» **Your instructions**: Your answer is to be every line of the material that includes the string "Politique".

» **Data for the task**:
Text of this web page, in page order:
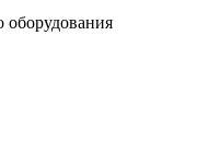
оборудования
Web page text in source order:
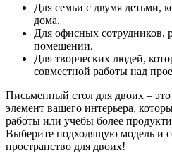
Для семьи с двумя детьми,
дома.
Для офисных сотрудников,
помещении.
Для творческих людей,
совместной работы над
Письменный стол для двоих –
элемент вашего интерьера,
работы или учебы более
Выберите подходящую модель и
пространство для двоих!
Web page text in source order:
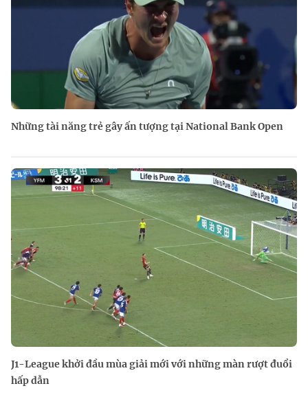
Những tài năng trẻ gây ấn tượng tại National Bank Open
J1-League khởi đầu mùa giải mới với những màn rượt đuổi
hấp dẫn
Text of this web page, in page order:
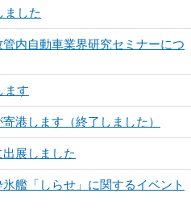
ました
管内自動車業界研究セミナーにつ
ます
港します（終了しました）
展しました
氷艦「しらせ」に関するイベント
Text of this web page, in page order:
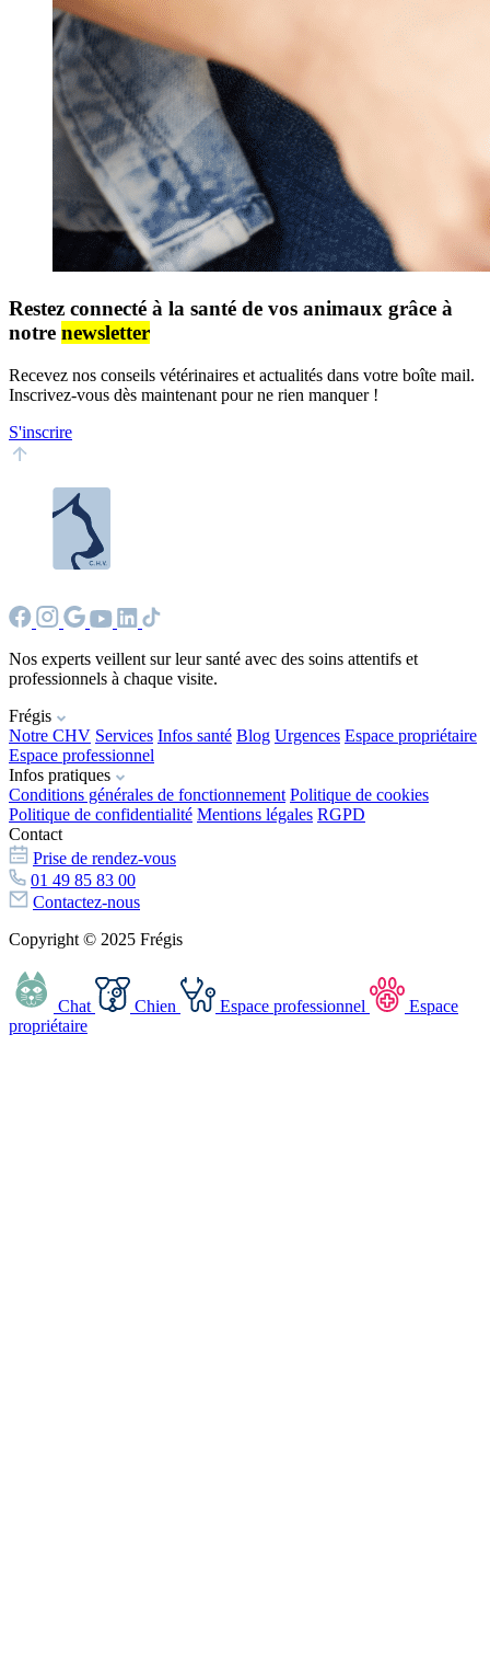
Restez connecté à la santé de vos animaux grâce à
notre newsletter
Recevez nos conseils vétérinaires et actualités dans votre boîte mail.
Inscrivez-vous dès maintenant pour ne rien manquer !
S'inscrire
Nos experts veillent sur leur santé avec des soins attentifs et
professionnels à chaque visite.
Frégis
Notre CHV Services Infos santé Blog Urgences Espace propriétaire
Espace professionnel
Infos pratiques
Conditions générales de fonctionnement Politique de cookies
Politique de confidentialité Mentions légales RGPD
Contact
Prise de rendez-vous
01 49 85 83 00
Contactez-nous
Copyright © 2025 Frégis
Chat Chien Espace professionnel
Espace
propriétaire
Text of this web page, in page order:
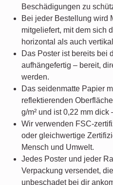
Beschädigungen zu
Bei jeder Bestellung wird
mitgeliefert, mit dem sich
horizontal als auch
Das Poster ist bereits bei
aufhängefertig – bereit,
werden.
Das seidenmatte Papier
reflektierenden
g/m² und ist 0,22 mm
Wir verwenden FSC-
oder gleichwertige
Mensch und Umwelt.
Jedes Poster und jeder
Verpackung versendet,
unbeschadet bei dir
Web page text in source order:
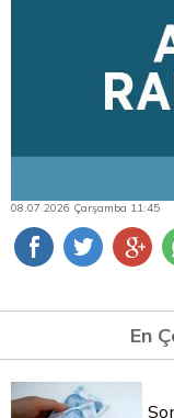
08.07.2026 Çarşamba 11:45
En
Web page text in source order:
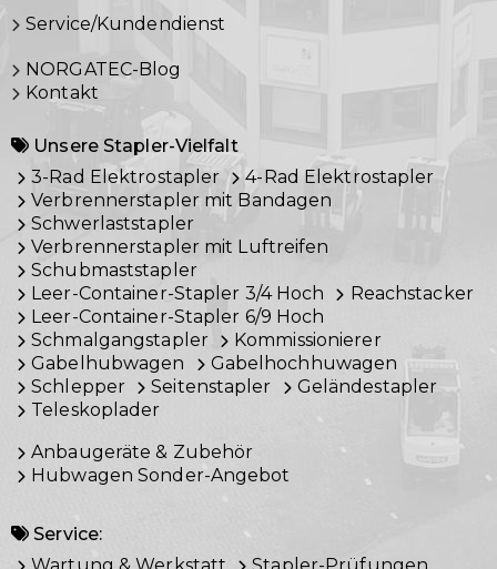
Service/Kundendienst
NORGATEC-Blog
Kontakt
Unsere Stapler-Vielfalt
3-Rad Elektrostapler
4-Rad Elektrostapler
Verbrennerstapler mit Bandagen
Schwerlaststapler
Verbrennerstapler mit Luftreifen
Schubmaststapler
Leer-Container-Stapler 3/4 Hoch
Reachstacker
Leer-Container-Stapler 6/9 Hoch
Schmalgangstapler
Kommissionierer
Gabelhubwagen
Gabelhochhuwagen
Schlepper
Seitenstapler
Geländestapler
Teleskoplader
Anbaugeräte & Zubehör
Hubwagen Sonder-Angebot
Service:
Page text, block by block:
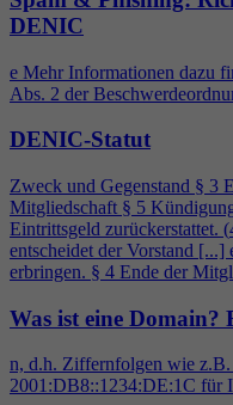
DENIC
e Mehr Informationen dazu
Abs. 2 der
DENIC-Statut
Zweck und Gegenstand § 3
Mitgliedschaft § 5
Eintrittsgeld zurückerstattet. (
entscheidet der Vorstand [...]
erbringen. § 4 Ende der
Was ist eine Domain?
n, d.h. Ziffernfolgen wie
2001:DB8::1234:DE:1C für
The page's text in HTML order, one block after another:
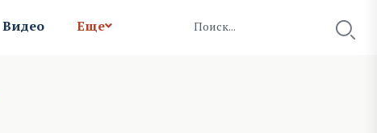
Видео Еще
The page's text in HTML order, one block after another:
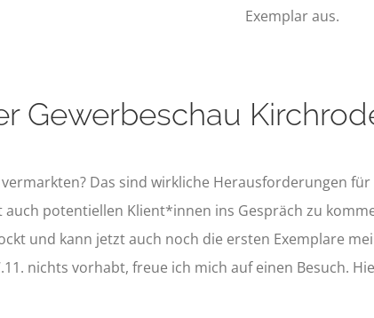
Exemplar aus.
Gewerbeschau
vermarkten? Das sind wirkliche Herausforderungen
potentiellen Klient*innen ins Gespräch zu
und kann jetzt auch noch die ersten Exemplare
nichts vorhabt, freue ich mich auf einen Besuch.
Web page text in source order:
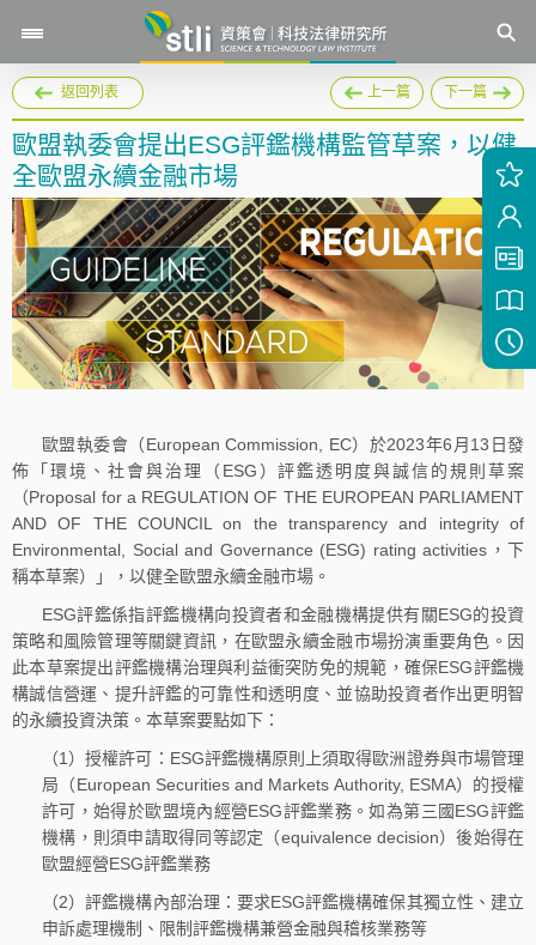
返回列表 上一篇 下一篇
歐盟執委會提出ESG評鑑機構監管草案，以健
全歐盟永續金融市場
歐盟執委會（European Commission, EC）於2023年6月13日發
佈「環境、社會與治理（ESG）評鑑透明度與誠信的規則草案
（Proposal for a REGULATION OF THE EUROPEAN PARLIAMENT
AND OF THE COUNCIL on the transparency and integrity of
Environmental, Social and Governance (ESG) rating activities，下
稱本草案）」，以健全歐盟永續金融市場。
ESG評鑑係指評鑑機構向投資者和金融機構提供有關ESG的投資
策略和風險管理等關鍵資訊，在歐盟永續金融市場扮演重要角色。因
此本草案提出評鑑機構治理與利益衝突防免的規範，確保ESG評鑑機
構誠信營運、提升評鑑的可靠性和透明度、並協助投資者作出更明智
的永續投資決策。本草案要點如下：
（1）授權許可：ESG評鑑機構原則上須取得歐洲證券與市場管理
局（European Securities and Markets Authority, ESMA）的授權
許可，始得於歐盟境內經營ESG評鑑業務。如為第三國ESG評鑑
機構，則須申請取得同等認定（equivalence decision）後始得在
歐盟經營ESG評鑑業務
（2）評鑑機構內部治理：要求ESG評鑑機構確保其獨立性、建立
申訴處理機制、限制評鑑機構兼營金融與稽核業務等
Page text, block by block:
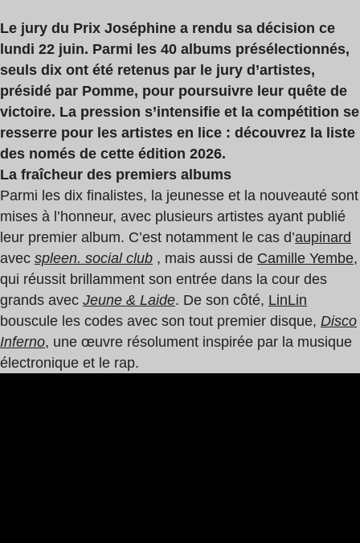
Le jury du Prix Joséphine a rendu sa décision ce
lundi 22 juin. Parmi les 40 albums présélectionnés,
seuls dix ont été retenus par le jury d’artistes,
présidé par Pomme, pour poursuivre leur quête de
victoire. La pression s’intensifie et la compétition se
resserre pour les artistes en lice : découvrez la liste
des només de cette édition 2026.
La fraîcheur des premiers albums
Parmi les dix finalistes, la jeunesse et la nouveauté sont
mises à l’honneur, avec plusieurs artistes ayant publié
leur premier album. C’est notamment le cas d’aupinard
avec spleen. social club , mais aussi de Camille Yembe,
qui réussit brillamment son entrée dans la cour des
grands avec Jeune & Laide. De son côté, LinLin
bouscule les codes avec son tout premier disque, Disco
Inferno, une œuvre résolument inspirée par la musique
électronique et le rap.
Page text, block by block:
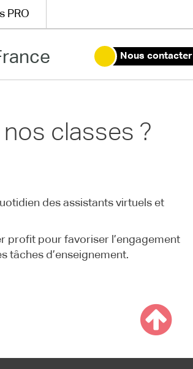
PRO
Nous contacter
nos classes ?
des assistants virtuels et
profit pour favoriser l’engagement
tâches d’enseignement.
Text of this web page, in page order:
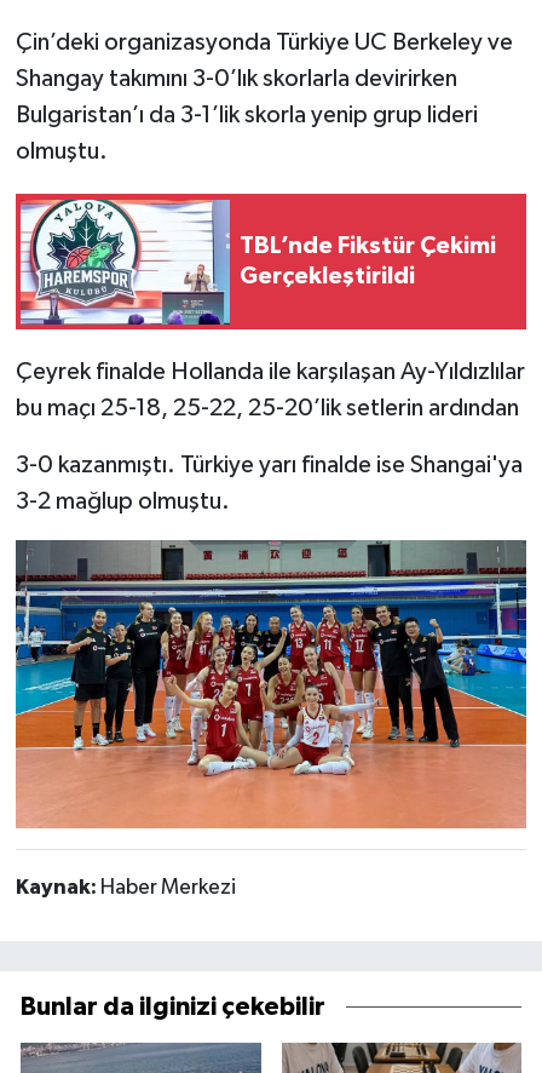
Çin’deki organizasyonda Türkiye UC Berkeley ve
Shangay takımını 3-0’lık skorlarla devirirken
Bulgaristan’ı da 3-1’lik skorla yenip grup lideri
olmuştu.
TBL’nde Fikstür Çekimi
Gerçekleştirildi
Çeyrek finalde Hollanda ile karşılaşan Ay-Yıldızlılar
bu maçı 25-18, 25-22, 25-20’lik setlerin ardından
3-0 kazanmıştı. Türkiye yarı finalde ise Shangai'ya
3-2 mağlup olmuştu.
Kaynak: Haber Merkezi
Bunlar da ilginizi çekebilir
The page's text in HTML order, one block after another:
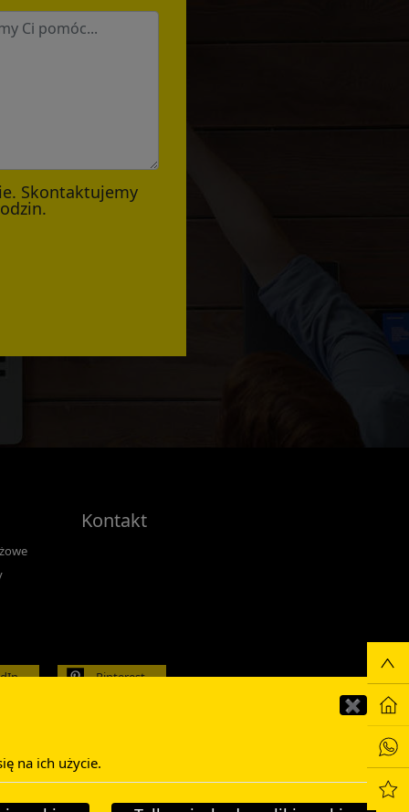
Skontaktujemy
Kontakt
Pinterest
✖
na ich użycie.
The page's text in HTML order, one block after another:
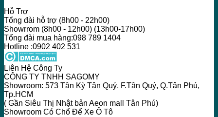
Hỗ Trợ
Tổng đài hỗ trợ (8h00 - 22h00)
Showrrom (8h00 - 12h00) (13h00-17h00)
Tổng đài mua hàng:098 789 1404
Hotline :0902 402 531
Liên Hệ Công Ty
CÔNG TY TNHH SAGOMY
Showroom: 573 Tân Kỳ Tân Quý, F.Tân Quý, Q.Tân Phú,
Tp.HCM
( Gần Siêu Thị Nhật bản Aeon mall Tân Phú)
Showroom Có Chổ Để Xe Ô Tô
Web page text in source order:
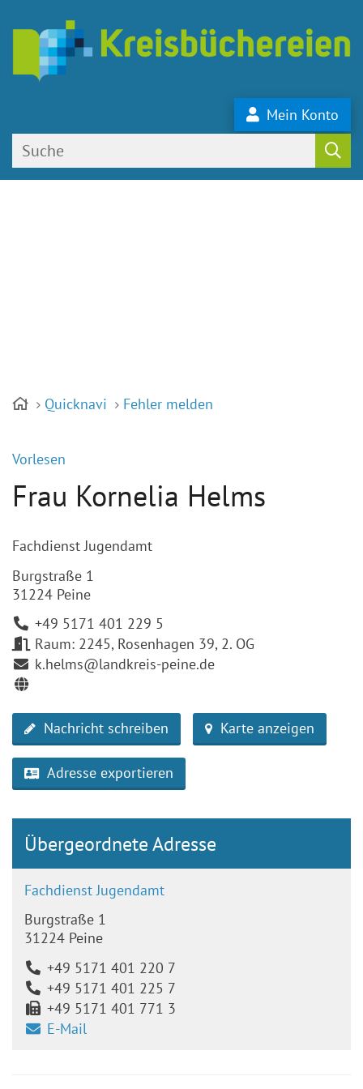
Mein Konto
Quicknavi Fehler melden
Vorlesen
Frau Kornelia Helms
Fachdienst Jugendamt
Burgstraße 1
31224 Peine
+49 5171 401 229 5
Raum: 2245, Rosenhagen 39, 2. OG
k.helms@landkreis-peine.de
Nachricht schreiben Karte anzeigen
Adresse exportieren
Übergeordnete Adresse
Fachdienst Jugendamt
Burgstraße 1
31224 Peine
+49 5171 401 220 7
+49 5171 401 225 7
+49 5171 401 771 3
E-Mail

» **Your response**:
Conditions générales de fonctionnement Politique de cookies
Politique de confidentialité Mentions légales RGPD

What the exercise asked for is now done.